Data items
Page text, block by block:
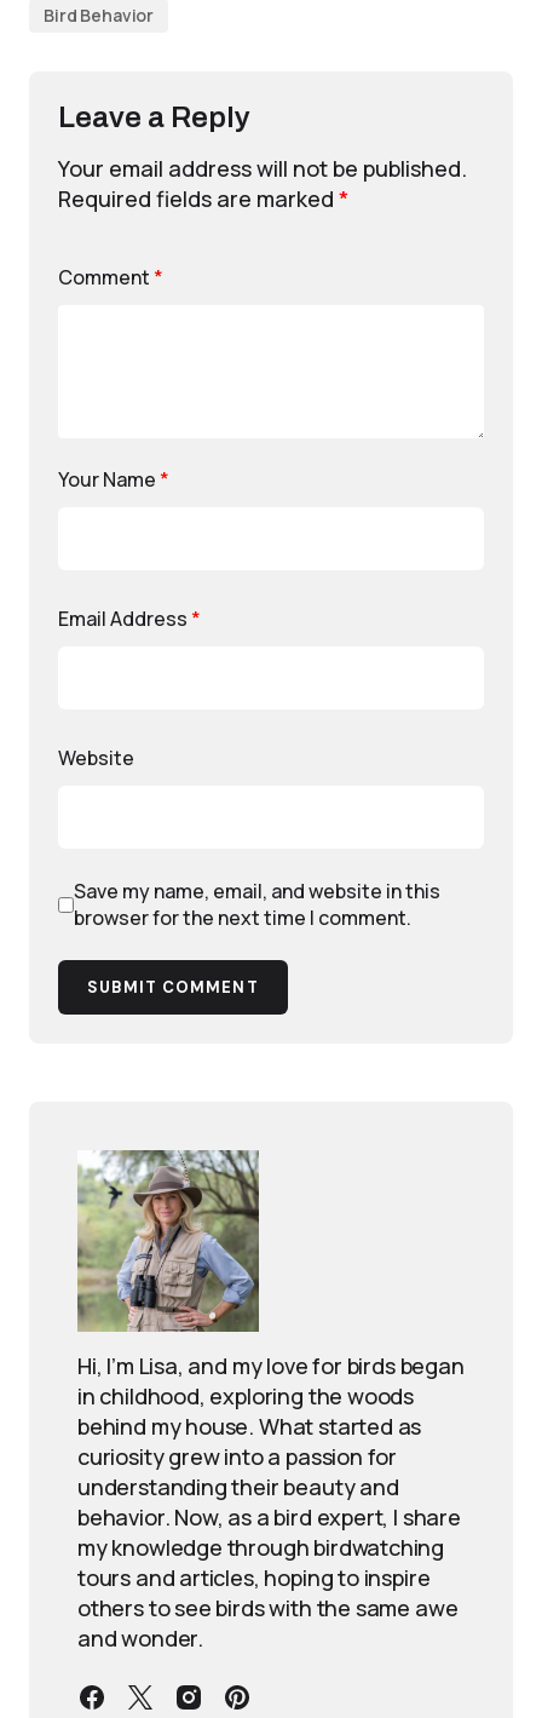
Bird Behavior
Leave a Reply
Your email address will not be published.
Required fields are marked *
Comment *
Your Name *
Email Address *
Website
Save my name, email, and website in this
browser for the next time I comment.
SUBMIT COMMENT
Hi, I’m Lisa, and my love for birds began
in childhood, exploring the woods
behind my house. What started as
curiosity grew into a passion for
understanding their beauty and
behavior. Now, as a bird expert, I share
my knowledge through birdwatching
tours and articles, hoping to inspire
others to see birds with the same awe
and wonder.
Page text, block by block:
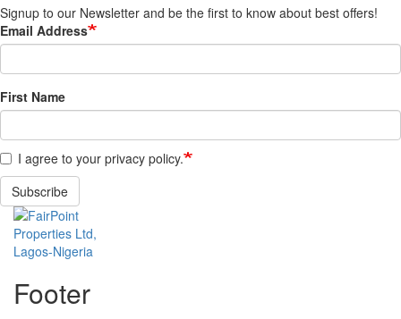
Signup to our Newsletter and be the first to know about best offers!
Email Address
First Name
I agree to your privacy policy.
Subscribe
Footer
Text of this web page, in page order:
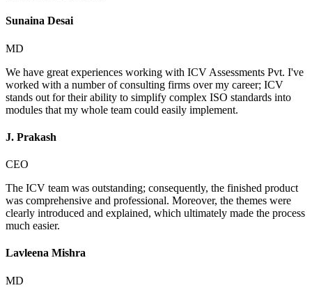
Sunaina Desai
MD
We have great experiences working with ICV Assessments Pvt. I've
worked with a number of consulting firms over my career; ICV
stands out for their ability to simplify complex ISO standards into
modules that my whole team could easily implement.
J. Prakash
CEO
The ICV team was outstanding; consequently, the finished product
was comprehensive and professional. Moreover, the themes were
clearly introduced and explained, which ultimately made the process
much easier.
Lavleena Mishra
MD
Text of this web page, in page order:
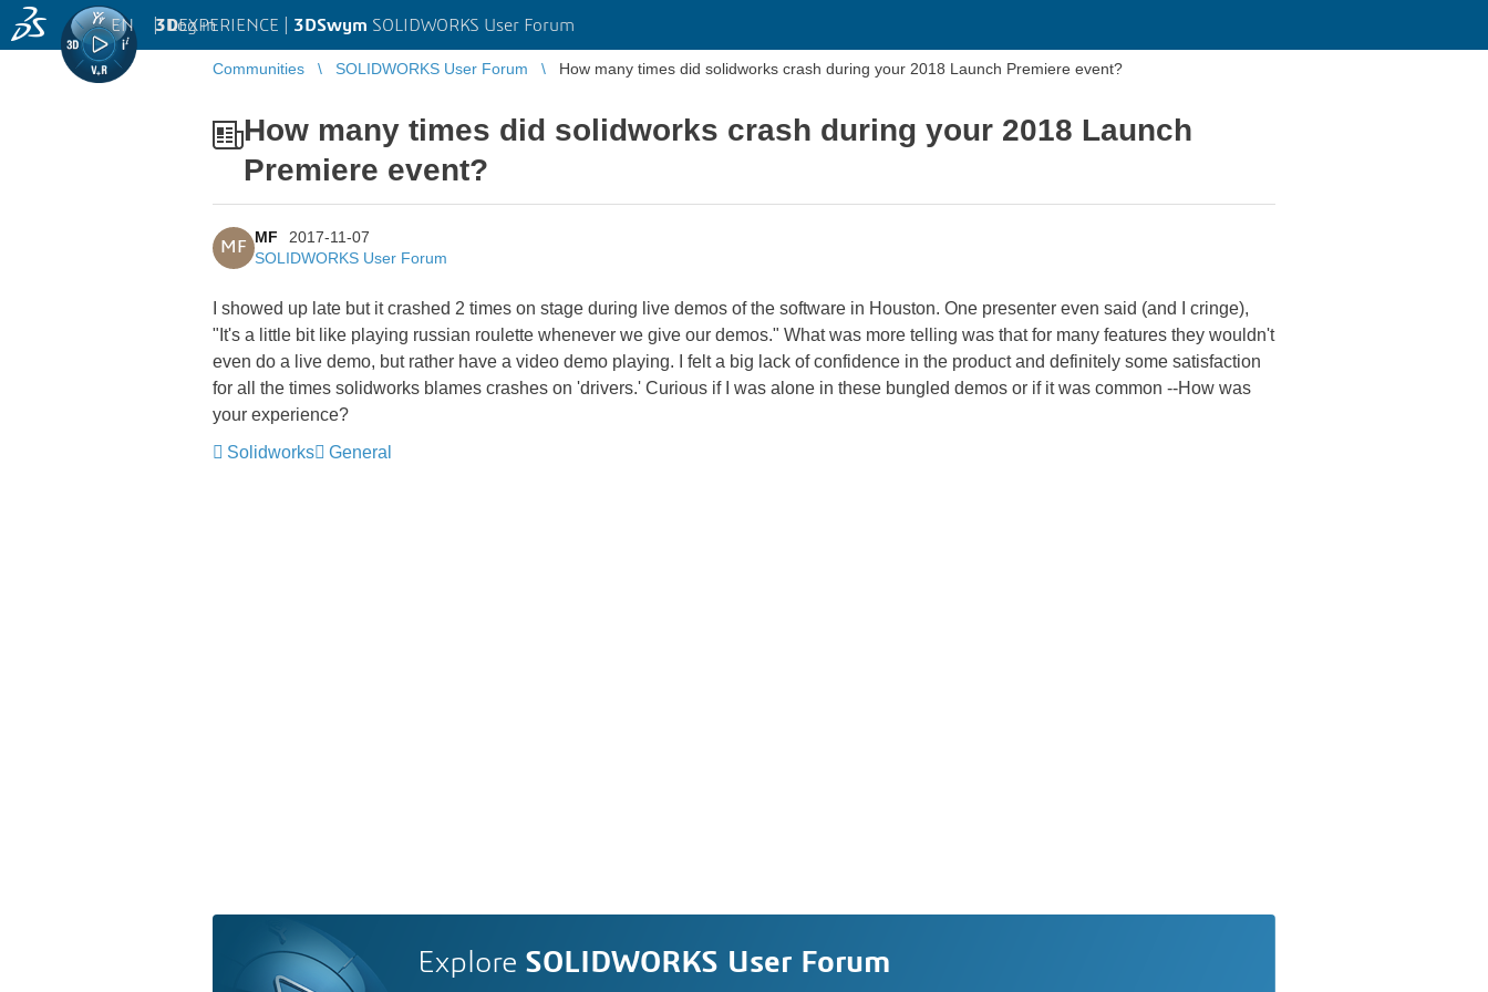
3DEXPERIENCE | 3DSwym SOLIDWORKS User Forum
EN | Log in
Communities SOLIDWORKS User Forum How many times did solidworks crash during your 2018 Launch Premiere event?
How many times did solidworks crash during your 2018 Launch
Premiere event?
MF
MF
2017-11-07
SOLIDWORKS User Forum
I showed up late but it crashed 2 times on stage during live demos of the software in Houston. One presenter even said (and I cringe),
"It's a little bit like playing russian roulette whenever we give our demos." What was more telling was that for many features they wouldn't
even do a live demo, but rather have a video demo playing. I felt a big lack of confidence in the product and definitely some satisfaction
for all the times solidworks blames crashes on 'drivers.' Curious if I was alone in these bungled demos or if it was common --How was
your experience?
Solidworks
General
Explore SOLIDWORKS User Forum
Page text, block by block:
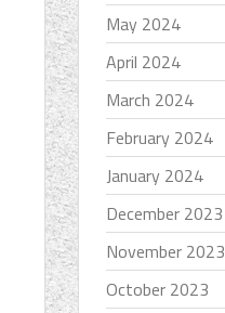
May 2024
April 2024
March 2024
February 2024
January 2024
December 2023
November 2023
October 2023
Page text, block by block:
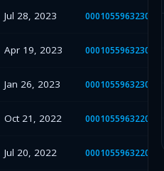
Jul 28, 2023
Apr 19, 2023
Jan 26, 2023
Oct 21, 2022
Jul 20, 2022
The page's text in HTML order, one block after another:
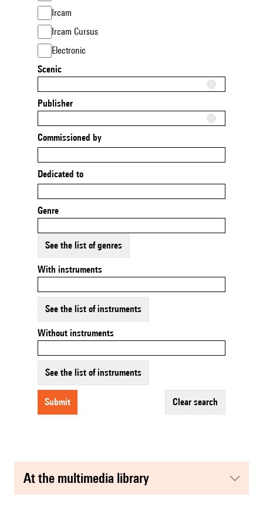
Ircam
Ircam Cursus
Electronic
Scenic
Publisher
Commissioned by
Dedicated to
Genre
See the list of genres
With instruments
See the list of instruments
Without instruments
See the list of instruments
submit clear search
at the multimedia library
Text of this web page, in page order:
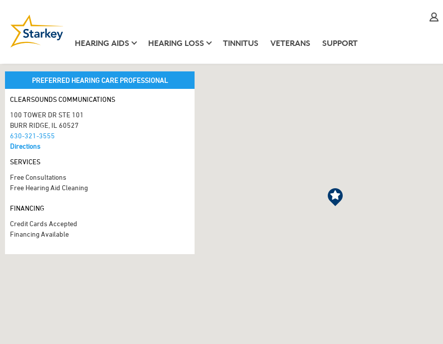
HEARING AIDS HEARING LOSS TINNITUS VETERANS SUPPORT
PREFERRED HEARING CARE PROFESSIONAL
CLEARSOUNDS COMMUNICATIONS
100 TOWER DR STE 101
BURR RIDGE, IL 60527
630-321-3555
Directions
SERVICES
Free Consultations
Free Hearing Aid Cleaning
FINANCING
Credit Cards Accepted
Financing Available

* EXERCISE DETAILS
Take the entries above and restate them word for word, minus their images.

* RESULT OF THIS EXERCISE
Page text, block by block:
Bird Behavior
Leave a Reply
Your email address will not be published.
Required fields are marked *
Comment *
Your Name *
Email Address *
Website
Save my name, email, and website in this
browser for the next time I comment.
SUBMIT COMMENT
Hi, I’m Lisa, and my love for birds began
in childhood, exploring the woods
behind my house. What started as
curiosity grew into a passion for
understanding their beauty and
behavior. Now, as a bird expert, I share
my knowledge through birdwatching
tours and articles, hoping to inspire
others to see birds with the same awe
and wonder.
Page text, block by block:
Signup to our Newsletter and be the first to know about best offers!
Email Address
First Name
I agree to your privacy policy.
Subscribe
Footer
Text of this web page, in page order:
Sunaina Desai
MD
We have great experiences working with ICV Assessments Pvt. I've
worked with a number of consulting firms over my career; ICV
stands out for their ability to simplify complex ISO standards into
modules that my whole team could easily implement.
J. Prakash
CEO
The ICV team was outstanding; consequently, the finished product
was comprehensive and professional. Moreover, the themes were
clearly introduced and explained, which ultimately made the process
much easier.
Lavleena Mishra
MD
Text of this web page, in page order:
3DEXPERIENCE | 3DSwym SOLIDWORKS User Forum
EN | Log in
Communities SOLIDWORKS User Forum How many times did solidworks crash during your 2018 Launch Premiere event?
How many times did solidworks crash during your 2018 Launch
Premiere event?
MF
MF
2017-11-07
SOLIDWORKS User Forum
I showed up late but it crashed 2 times on stage during live demos of the software in Houston. One presenter even said (and I cringe),
"It's a little bit like playing russian roulette whenever we give our demos." What was more telling was that for many features they wouldn't
even do a live demo, but rather have a video demo playing. I felt a big lack of confidence in the product and definitely some satisfaction
for all the times solidworks blames crashes on 'drivers.' Curious if I was alone in these bungled demos or if it was common --How was
your experience?
Solidworks
General
Explore SOLIDWORKS User Forum
Page text, block by block:
May 2024
April 2024
March 2024
February 2024
January 2024
December 2023
November 2023
October 2023
Page text, block by block:
Jul 28, 2023
Apr 19, 2023
Jan 26, 2023
Oct 21, 2022
Jul 20, 2022
The page's text in HTML order, one block after another:
Ircam
Ircam Cursus
Electronic
Scenic
Publisher
Commissioned by
Dedicated to
Genre
See the list of genres
With instruments
See the list of instruments
Without instruments
See the list of instruments
submit clear search
at the multimedia library
Text of this web page, in page order:
HEARING AIDS HEARING LOSS TINNITUS VETERANS SUPPORT
PREFERRED HEARING CARE PROFESSIONAL
CLEARSOUNDS COMMUNICATIONS
100 TOWER DR STE 101
BURR RIDGE, IL 60527
630-321-3555
Directions
SERVICES
Free Consultations
Free Hearing Aid Cleaning
FINANCING
Credit Cards Accepted
Financing Available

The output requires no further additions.